Archibald Haddock (123456789)
COMP 202-A, Section 0 (Fall 2007)
Instructor: Cuthbert Calculus
Assignment 3, README


The formula for standard deviation is the following:
	sd = sqrt(s/n)
where sqrt(x) represents the square root of x. In the above, s is defined as:
	s = sum((xi - xbar)^2)
where sum(x) represents the sum of all x terms for i from 1 to n, and xbar
represents the average of all n xi values, that is, sum(xi) / n

Expanding the term (xi - xbar)^2, we get:
	(xi - xbar)^2 	= (xi - xbar)(xi - xbar)
			= xi*xi - xi*xbar - xi*xbar + xbar*xbar
			= xi^2 - 2*xi*xbar + xbar^2
Therefore,
	s	 = sum(xi^2 - 2*xi*xbar + xbar^2)

For any x and y, sum(x + y) = sum(x) + sum(y). Therefore,
	s	 = sum(xi^2) - sum(2*xi*xbar) + sum(xbar^2)
	
For any constant c, sum(c * x)  = c * sum(x). Therefore,
	s	 = sum(xi^2) - 2*xbar*sum(xi) + (xbar^2)*sum(1)

sum(1) = n. Therefore,
	s	= sum(xi^2) - 2*xbar*sum(xi) + (xbar^2)*n

But xbar = sum(xi) / n. Thus, sum(xi) = xbar * n. Therefore,	
	s	= sum(xi^2) - 2*xbar*xbar*n + (xbar^2)*n
		= sum(xi^2) - 2*(xbar^2)*n + (xbar^2)*n
		= sum(xi^2) - (xbar^2)*n

Thus, at every iteration, the only value that absolutely needs to be updated is
the sum of the squares of the word lengths.
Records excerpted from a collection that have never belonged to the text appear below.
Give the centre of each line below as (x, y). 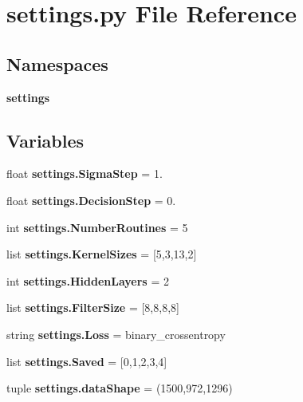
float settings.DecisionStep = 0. (91, 200)
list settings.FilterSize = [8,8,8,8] (93, 307)
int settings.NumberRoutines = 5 (97, 227)
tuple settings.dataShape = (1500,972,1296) (120, 388)
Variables (45, 140)
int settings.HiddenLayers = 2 (88, 280)
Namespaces (57, 63)
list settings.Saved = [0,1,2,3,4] (87, 361)
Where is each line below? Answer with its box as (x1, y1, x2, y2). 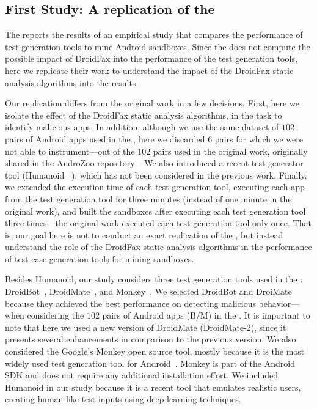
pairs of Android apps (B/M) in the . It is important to (102, 309, 310, 322)
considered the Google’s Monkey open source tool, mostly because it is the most (5, 345, 305, 358)
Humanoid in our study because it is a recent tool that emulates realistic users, (5, 380, 301, 393)
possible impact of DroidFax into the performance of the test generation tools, (5, 52, 297, 65)
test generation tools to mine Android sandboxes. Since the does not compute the (5, 40, 310, 53)
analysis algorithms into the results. (5, 76, 139, 89)
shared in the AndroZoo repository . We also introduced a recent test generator (5, 157, 304, 169)
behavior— (258, 297, 300, 309)
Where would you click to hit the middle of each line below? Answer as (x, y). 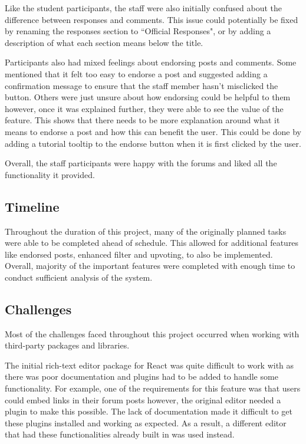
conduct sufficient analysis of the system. (79, 277)
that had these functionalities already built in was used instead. (120, 434)
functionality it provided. (50, 174)
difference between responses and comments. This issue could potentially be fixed (152, 19)
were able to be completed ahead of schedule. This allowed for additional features (152, 243)
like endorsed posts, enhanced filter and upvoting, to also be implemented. (139, 254)
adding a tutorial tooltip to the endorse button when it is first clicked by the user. (153, 143)
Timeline (32, 206)
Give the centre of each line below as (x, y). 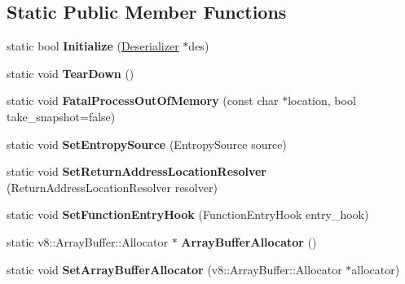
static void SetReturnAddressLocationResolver (136, 171)
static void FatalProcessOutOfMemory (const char (143, 100)
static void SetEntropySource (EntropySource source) (147, 144)
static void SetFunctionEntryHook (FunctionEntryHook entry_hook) (188, 214)
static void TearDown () (70, 73)
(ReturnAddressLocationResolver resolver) (112, 187)
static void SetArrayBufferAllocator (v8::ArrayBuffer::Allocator (174, 269)
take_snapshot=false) (61, 116)
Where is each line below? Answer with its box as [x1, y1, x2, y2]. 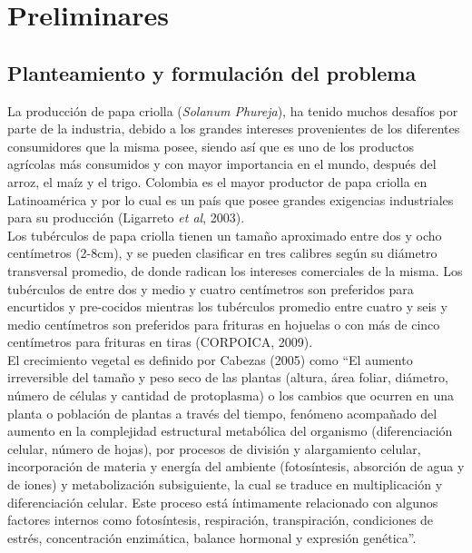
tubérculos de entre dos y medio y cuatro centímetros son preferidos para [7, 279, 414, 298]
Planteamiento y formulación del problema [7, 58, 417, 86]
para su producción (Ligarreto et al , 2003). [7, 208, 245, 227]
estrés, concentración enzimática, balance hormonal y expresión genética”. [7, 528, 417, 547]
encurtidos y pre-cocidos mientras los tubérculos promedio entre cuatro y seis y [7, 297, 447, 316]
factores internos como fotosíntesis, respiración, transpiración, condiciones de [7, 510, 434, 529]
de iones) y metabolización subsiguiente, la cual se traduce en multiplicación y [7, 475, 443, 494]
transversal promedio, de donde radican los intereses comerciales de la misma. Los [7, 261, 463, 280]
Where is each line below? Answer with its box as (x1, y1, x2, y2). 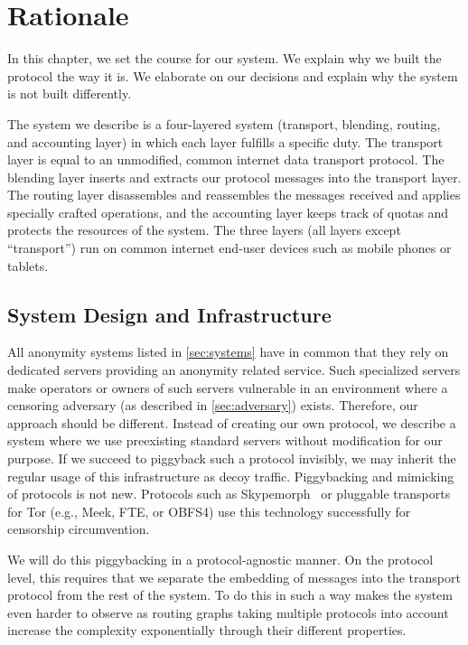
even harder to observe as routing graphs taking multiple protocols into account (7, 603, 449, 622)
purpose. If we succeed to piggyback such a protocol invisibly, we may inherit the (7, 449, 456, 468)
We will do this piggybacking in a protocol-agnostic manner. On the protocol (7, 549, 434, 568)
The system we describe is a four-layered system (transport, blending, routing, (7, 114, 441, 133)
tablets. (7, 256, 49, 275)
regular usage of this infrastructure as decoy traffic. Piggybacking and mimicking (7, 466, 454, 485)
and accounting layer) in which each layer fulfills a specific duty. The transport (7, 132, 444, 151)
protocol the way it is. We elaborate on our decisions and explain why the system (7, 66, 458, 85)
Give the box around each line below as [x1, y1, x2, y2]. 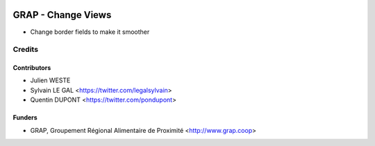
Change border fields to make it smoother [30, 28, 150, 36]
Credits [12, 45, 38, 55]
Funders [12, 113, 37, 122]
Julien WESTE [30, 76, 71, 84]
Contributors [12, 64, 51, 72]
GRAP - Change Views [12, 9, 112, 21]
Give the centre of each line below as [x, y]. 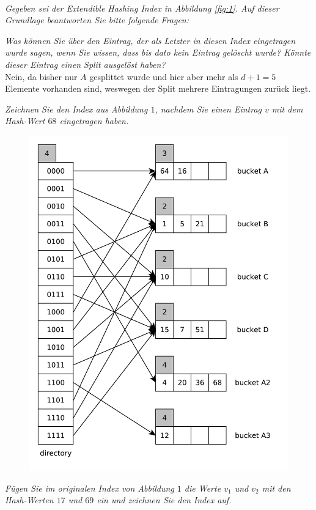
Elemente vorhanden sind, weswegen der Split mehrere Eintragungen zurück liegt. [158, 88]
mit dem [287, 109]
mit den [276, 488]
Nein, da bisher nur [41, 76]
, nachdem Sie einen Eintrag [208, 109]
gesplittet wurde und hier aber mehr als [164, 76]
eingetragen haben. [94, 121]
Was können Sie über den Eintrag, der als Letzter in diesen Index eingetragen [150, 40]
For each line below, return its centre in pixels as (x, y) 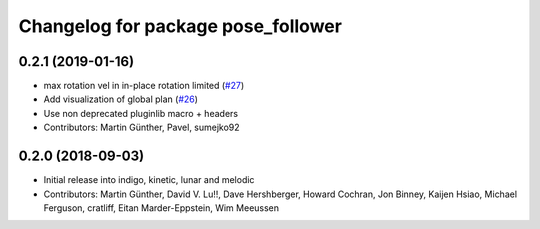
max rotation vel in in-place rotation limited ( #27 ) (144, 86)
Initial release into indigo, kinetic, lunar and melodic (149, 180)
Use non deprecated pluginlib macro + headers (141, 113)
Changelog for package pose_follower (180, 26)
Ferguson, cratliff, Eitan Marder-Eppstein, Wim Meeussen (161, 207)
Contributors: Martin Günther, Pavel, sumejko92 (141, 127)
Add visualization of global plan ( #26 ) (121, 99)
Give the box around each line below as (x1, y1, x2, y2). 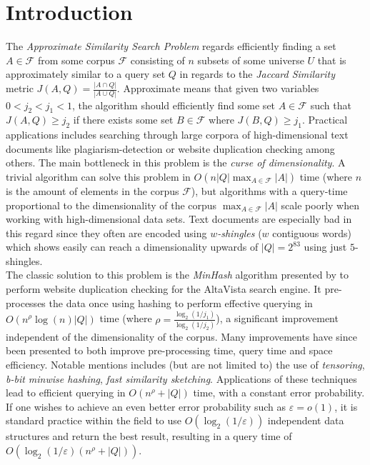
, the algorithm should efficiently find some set (71, 97, 276, 112)
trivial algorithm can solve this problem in (6, 169, 191, 184)
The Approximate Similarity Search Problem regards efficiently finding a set (6, 39, 336, 54)
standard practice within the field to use (6, 413, 182, 428)
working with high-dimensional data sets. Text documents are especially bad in (6, 211, 352, 226)
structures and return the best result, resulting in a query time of (6, 429, 292, 444)
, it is (334, 399, 358, 414)
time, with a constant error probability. (193, 385, 365, 400)
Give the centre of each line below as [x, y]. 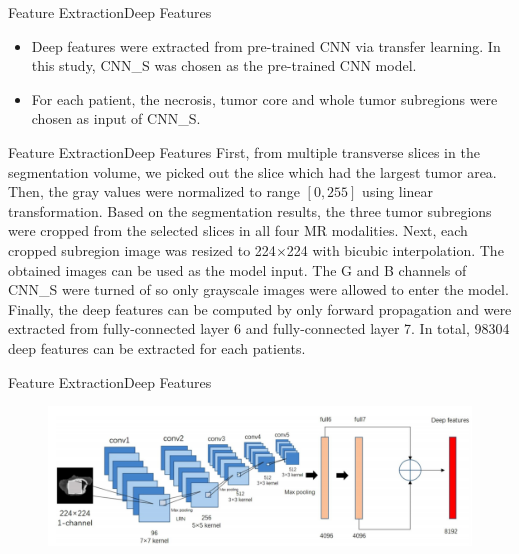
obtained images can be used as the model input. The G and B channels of [237, 269]
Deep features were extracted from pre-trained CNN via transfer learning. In [266, 45]
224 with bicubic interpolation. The [395, 249]
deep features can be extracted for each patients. [157, 347]
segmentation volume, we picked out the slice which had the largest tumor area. [252, 171]
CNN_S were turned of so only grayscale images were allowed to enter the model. [258, 289]
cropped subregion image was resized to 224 [142, 249]
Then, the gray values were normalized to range [154, 191]
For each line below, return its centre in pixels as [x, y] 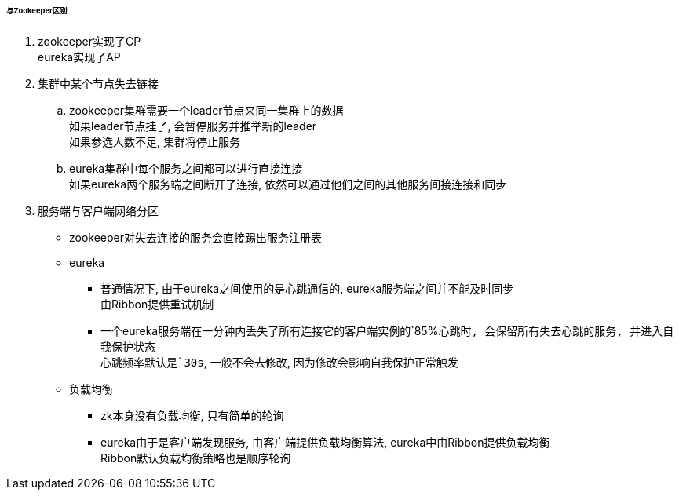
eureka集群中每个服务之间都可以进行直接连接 [186, 168]
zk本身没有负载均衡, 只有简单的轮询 [192, 415]
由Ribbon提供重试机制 [157, 304]
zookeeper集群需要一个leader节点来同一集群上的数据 [206, 110]
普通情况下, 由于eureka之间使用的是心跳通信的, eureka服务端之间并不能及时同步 [307, 288]
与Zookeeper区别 [37, 11]
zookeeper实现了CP [89, 41]
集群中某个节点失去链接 [98, 83]
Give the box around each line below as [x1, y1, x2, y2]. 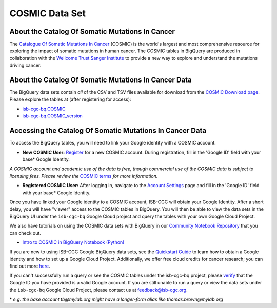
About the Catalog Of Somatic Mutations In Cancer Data [9, 76, 192, 85]
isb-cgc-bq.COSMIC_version [22, 113, 83, 119]
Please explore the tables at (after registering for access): [9, 96, 131, 102]
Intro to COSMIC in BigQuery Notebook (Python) [22, 239, 125, 245]
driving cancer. [9, 62, 42, 69]
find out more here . [9, 263, 51, 269]
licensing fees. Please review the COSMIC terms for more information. [9, 173, 158, 179]
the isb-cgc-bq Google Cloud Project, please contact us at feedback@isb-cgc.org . [9, 287, 188, 293]
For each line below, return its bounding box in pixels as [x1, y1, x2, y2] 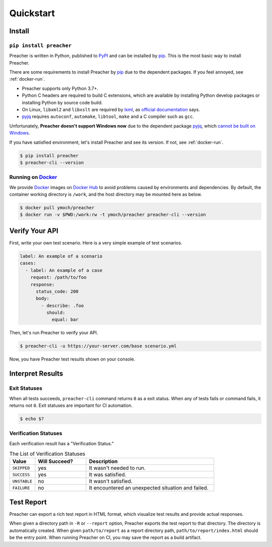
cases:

The square of the average word
length times the number of words can be subtracted from this sum of squares
after all the words have been isolated, and is thus not needed before the
average has been computed, avoiding the need for two passes through the String.